Segment Open
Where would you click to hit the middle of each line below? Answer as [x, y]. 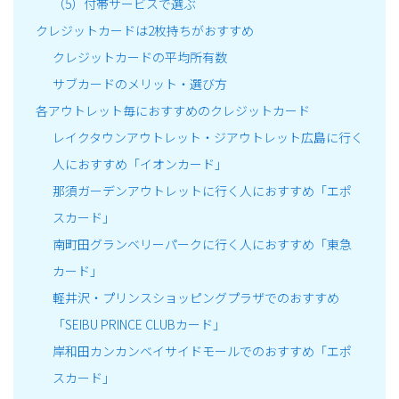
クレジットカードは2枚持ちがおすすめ [145, 31]
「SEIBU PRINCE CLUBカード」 [138, 325]
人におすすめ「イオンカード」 [139, 164]
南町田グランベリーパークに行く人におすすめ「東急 [202, 244]
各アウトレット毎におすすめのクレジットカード [173, 111]
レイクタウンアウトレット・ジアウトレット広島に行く [208, 138]
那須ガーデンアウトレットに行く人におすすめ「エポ [202, 191]
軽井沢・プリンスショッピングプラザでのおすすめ [195, 298]
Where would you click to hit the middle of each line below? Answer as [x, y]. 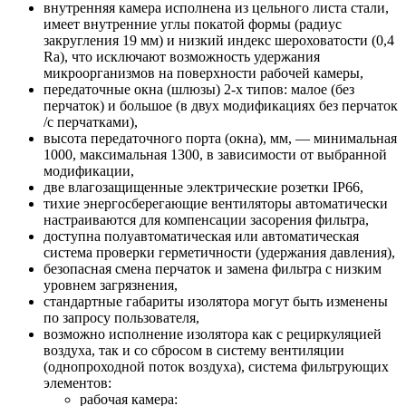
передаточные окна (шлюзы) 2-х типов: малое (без [199, 90]
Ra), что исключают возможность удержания [182, 57]
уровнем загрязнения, [111, 285]
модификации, [89, 171]
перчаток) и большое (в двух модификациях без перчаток [221, 106]
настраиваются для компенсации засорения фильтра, [206, 220]
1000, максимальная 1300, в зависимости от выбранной [215, 155]
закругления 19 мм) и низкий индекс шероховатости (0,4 [219, 41]
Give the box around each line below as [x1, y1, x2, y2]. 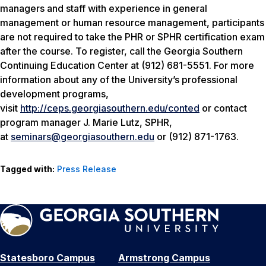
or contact [199, 102, 247, 115]
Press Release [57, 164, 116, 175]
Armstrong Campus [118, 252, 210, 264]
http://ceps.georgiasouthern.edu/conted [20, 102, 199, 115]
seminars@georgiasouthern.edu [11, 131, 154, 143]
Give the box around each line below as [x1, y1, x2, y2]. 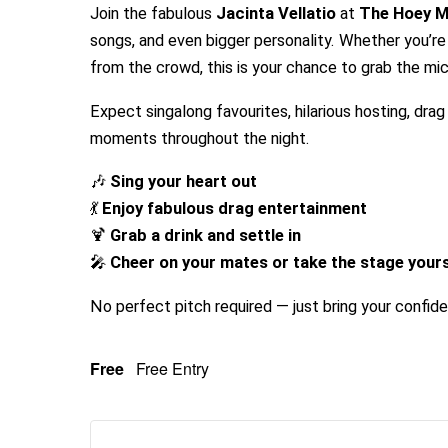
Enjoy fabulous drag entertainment [101, 199, 367, 219]
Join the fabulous [89, 4, 216, 24]
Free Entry [135, 357, 209, 381]
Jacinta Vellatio [215, 4, 336, 24]
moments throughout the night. [89, 128, 310, 148]
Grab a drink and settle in [109, 226, 301, 246]
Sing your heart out [109, 172, 257, 192]
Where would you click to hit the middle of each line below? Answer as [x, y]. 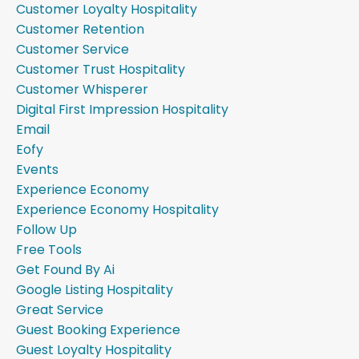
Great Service [60, 309]
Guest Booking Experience [98, 329]
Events [37, 169]
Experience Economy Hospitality [117, 209]
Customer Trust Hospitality [101, 69]
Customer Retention [80, 29]
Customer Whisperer [82, 89]
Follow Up [46, 229]
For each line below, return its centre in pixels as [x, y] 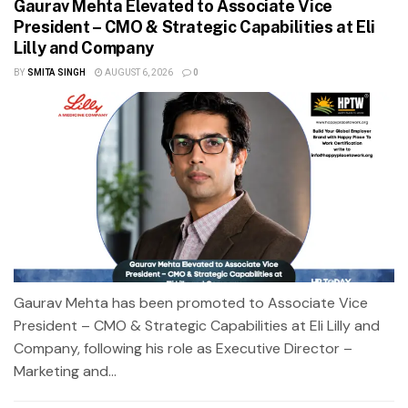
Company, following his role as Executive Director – [183, 348]
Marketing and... [65, 371]
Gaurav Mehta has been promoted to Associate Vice [191, 302]
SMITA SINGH [56, 72]
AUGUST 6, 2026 [138, 72]
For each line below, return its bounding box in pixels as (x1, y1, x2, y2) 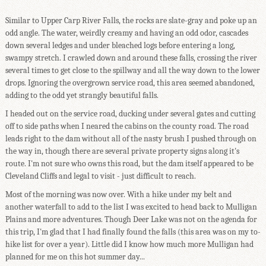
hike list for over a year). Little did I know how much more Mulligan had (5, 239, 254, 249)
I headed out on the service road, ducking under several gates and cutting (5, 108, 255, 119)
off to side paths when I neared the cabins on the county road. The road (5, 121, 249, 131)
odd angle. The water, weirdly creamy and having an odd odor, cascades (5, 27, 248, 38)
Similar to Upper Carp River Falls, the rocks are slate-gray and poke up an (5, 15, 257, 26)
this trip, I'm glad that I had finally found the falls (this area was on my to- (5, 226, 261, 237)
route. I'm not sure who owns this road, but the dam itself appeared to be (5, 158, 254, 169)
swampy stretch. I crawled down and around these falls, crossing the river (5, 52, 257, 63)
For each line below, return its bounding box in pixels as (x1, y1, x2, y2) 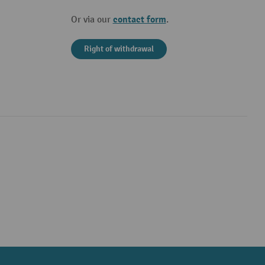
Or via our (70, 14, 113, 25)
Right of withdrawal (83, 44, 154, 54)
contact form (112, 14, 166, 25)
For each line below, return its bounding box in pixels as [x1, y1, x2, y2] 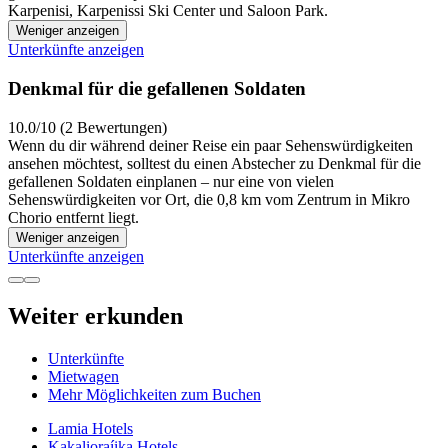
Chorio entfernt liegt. [8, 208, 139, 226]
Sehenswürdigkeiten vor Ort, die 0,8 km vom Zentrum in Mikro [8, 190, 410, 208]
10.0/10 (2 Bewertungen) [8, 118, 167, 136]
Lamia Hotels [48, 420, 133, 438]
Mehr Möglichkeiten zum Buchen [48, 386, 261, 404]
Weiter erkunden [8, 303, 183, 330]
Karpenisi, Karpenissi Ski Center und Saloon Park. [8, 2, 328, 20]
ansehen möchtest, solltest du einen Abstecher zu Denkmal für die [8, 154, 421, 172]
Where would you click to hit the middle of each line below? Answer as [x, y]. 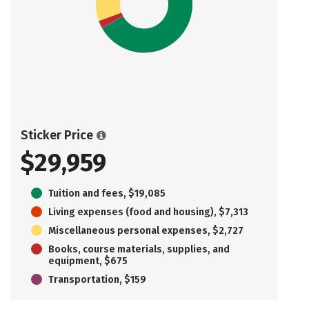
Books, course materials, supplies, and [139, 249]
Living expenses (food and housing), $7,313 [148, 212]
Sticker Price [57, 135]
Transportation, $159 [97, 279]
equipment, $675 [88, 261]
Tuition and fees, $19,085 [107, 193]
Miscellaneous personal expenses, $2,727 [146, 230]
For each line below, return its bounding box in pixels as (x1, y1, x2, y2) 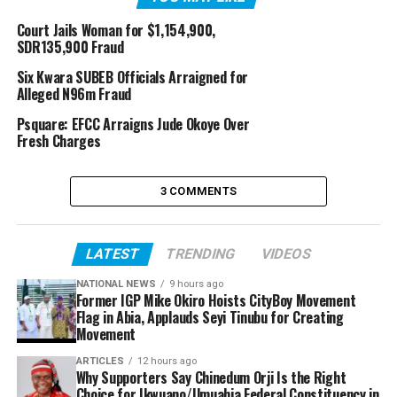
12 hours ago (136, 355, 197, 368)
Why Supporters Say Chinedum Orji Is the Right (75, 367, 346, 389)
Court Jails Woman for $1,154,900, (16, 19, 216, 42)
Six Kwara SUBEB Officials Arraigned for (16, 66, 249, 89)
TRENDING (163, 245, 237, 263)
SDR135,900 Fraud (16, 36, 124, 58)
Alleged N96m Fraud (16, 83, 131, 105)
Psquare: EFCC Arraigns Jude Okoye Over (16, 113, 250, 136)
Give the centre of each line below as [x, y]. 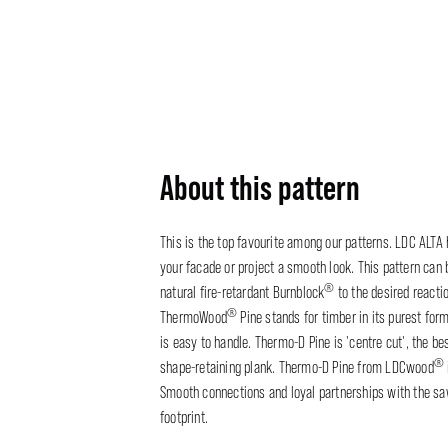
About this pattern [260, 188]
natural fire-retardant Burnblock [242, 292]
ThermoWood [193, 317]
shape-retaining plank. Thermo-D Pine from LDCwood [297, 367]
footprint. [184, 417]
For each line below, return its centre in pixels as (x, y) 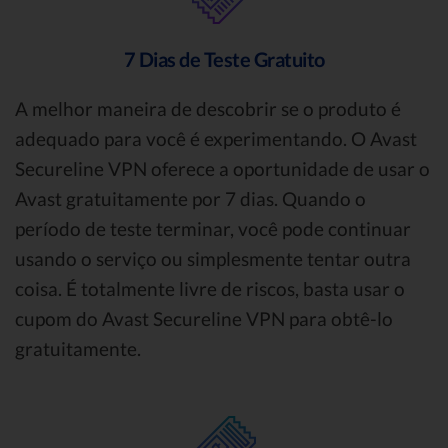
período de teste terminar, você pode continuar (213, 228)
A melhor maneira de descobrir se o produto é (208, 108)
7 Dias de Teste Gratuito (224, 58)
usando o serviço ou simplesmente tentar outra (213, 258)
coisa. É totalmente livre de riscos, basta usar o (210, 288)
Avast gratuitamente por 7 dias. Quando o (190, 198)
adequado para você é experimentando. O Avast (216, 138)
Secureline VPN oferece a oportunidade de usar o (222, 168)
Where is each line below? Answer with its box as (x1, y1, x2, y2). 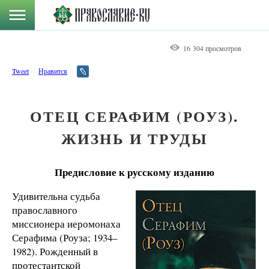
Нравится (38, 66, 67, 76)
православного (12, 202, 77, 217)
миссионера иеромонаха (12, 216, 121, 231)
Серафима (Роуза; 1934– (12, 230, 117, 244)
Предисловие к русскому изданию (55, 165, 214, 180)
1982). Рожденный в (12, 244, 98, 258)
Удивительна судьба (12, 189, 100, 203)
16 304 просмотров (183, 43, 241, 53)
Segment Closed
WHAT TO WORK ON:
Please provide a faithful transcription of all the data, pictures excluded.

FINISHED EXERCISE:
Where would you click to hit the middle of each line below? Answer as [x, y]. 
クレジットカードは2枚持ちがおすすめ [145, 31]
「SEIBU PRINCE CLUBカード」 [138, 325]
人におすすめ「イオンカード」 [139, 164]
南町田グランベリーパークに行く人におすすめ「東急 [202, 244]
各アウトレット毎におすすめのクレジットカード [173, 111]
レイクタウンアウトレット・ジアウトレット広島に行く [208, 138]
那須ガーデンアウトレットに行く人におすすめ「エポ [202, 191]
軽井沢・プリンスショッピングプラザでのおすすめ [195, 298]
Where would you click to hit the middle of each line below? Answer as [x, y]. 
передаточные окна (шлюзы) 2-х типов: малое (без [199, 90]
Ra), что исключают возможность удержания [182, 57]
уровнем загрязнения, [111, 285]
модификации, [89, 171]
перчаток) и большое (в двух модификациях без перчаток [221, 106]
настраиваются для компенсации засорения фильтра, [206, 220]
1000, максимальная 1300, в зависимости от выбранной [215, 155]
закругления 19 мм) и низкий индекс шероховатости (0,4 [219, 41]
Give the box around each line below as [x1, y1, x2, y2]. 
or contact [199, 102, 247, 115]
Press Release [57, 164, 116, 175]
Armstrong Campus [118, 252, 210, 264]
http://ceps.georgiasouthern.edu/conted [20, 102, 199, 115]
seminars@georgiasouthern.edu [11, 131, 154, 143]
Give the box around each line below as [x1, y1, x2, y2]. 
Enjoy fabulous drag entertainment [101, 199, 367, 219]
Join the fabulous [89, 4, 216, 24]
Free Entry [135, 357, 209, 381]
Jacinta Vellatio [215, 4, 336, 24]
moments throughout the night. [89, 128, 310, 148]
Grab a drink and settle in [109, 226, 301, 246]
Sing your heart out [109, 172, 257, 192]
Where would you click to hit the middle of each line below? Answer as [x, y]. 
Great Service [60, 309]
Guest Booking Experience [98, 329]
Events [37, 169]
Experience Economy Hospitality [117, 209]
Customer Trust Hospitality [101, 69]
Customer Retention [80, 29]
Customer Whisperer [82, 89]
Follow Up [46, 229]
For each line below, return its centre in pixels as [x, y] 
Company, following his role as Executive Director – [183, 348]
Marketing and... [65, 371]
Gaurav Mehta has been promoted to Associate Vice [191, 302]
SMITA SINGH [56, 72]
AUGUST 6, 2026 [138, 72]
For each line below, return its bounding box in pixels as (x1, y1, x2, y2) 
hike list for over a year). Little did I know how much more Mulligan had (5, 239, 254, 249)
I headed out on the service road, ducking under several gates and cutting (5, 108, 255, 119)
off to side paths when I neared the cabins on the county road. The road (5, 121, 249, 131)
odd angle. The water, weirdly creamy and having an odd odor, cascades (5, 27, 248, 38)
Similar to Upper Carp River Falls, the rocks are slate-gray and poke up an (5, 15, 257, 26)
this trip, I'm glad that I had finally found the falls (this area was on my to- (5, 226, 261, 237)
route. I'm not sure who owns this road, but the dam itself appeared to be (5, 158, 254, 169)
swampy stretch. I crawled down and around these falls, crossing the river (5, 52, 257, 63)
For each line below, return its bounding box in pixels as (x1, y1, x2, y2) 
Or via our (70, 14, 113, 25)
Right of withdrawal (83, 44, 154, 54)
contact form (112, 14, 166, 25)
For each line below, return its bounding box in pixels as [x1, y1, x2, y2] 
Chorio entfernt liegt. [8, 208, 139, 226]
Sehenswürdigkeiten vor Ort, die 0,8 km vom Zentrum in Mikro [8, 190, 410, 208]
10.0/10 (2 Bewertungen) [8, 118, 167, 136]
Lamia Hotels [48, 420, 133, 438]
Mehr Möglichkeiten zum Buchen [48, 386, 261, 404]
Weiter erkunden [8, 303, 183, 330]
Karpenisi, Karpenissi Ski Center und Saloon Park. [8, 2, 328, 20]
ansehen möchtest, solltest du einen Abstecher zu Denkmal für die [8, 154, 421, 172]
Where would you click to hit the middle of each line below? Answer as [x, y]. 
Books, course materials, supplies, and [139, 249]
Living expenses (food and housing), $7,313 [148, 212]
Sticker Price [57, 135]
Transportation, $159 [97, 279]
equipment, $675 [88, 261]
Tuition and fees, $19,085 [107, 193]
Miscellaneous personal expenses, $2,727 [146, 230]
For each line below, return its bounding box in pixels as (x1, y1, x2, y2) 
12 hours ago (136, 355, 197, 368)
Why Supporters Say Chinedum Orji Is the Right (75, 367, 346, 389)
Court Jails Woman for $1,154,900, (16, 19, 216, 42)
Six Kwara SUBEB Officials Arraigned for (16, 66, 249, 89)
TRENDING (163, 245, 237, 263)
SDR135,900 Fraud (16, 36, 124, 58)
Alleged N96m Fraud (16, 83, 131, 105)
Psquare: EFCC Arraigns Jude Okoye Over (16, 113, 250, 136)
Give the centre of each line below as [x, y]. 
About this pattern [260, 188]
natural fire-retardant Burnblock [242, 292]
ThermoWood [193, 317]
shape-retaining plank. Thermo-D Pine from LDCwood [297, 367]
footprint. [184, 417]
For each line below, return its centre in pixels as (x, y) 
período de teste terminar, você pode continuar (213, 228)
A melhor maneira de descobrir se o produto é (208, 108)
7 Dias de Teste Gratuito (224, 58)
usando o serviço ou simplesmente tentar outra (213, 258)
coisa. É totalmente livre de riscos, basta usar o (210, 288)
Avast gratuitamente por 7 dias. Quando o (190, 198)
adequado para você é experimentando. O Avast (216, 138)
Secureline VPN oferece a oportunidade de usar o (222, 168)
Where is each line below? Answer with its box as (x1, y1, x2, y2). 
Нравится (38, 66, 67, 76)
православного (12, 202, 77, 217)
миссионера иеромонаха (12, 216, 121, 231)
Серафима (Роуза; 1934– (12, 230, 117, 244)
Предисловие к русскому изданию (55, 165, 214, 180)
1982). Рожденный в (12, 244, 98, 258)
Удивительна судьба (12, 189, 100, 203)
16 304 просмотров (183, 43, 241, 53)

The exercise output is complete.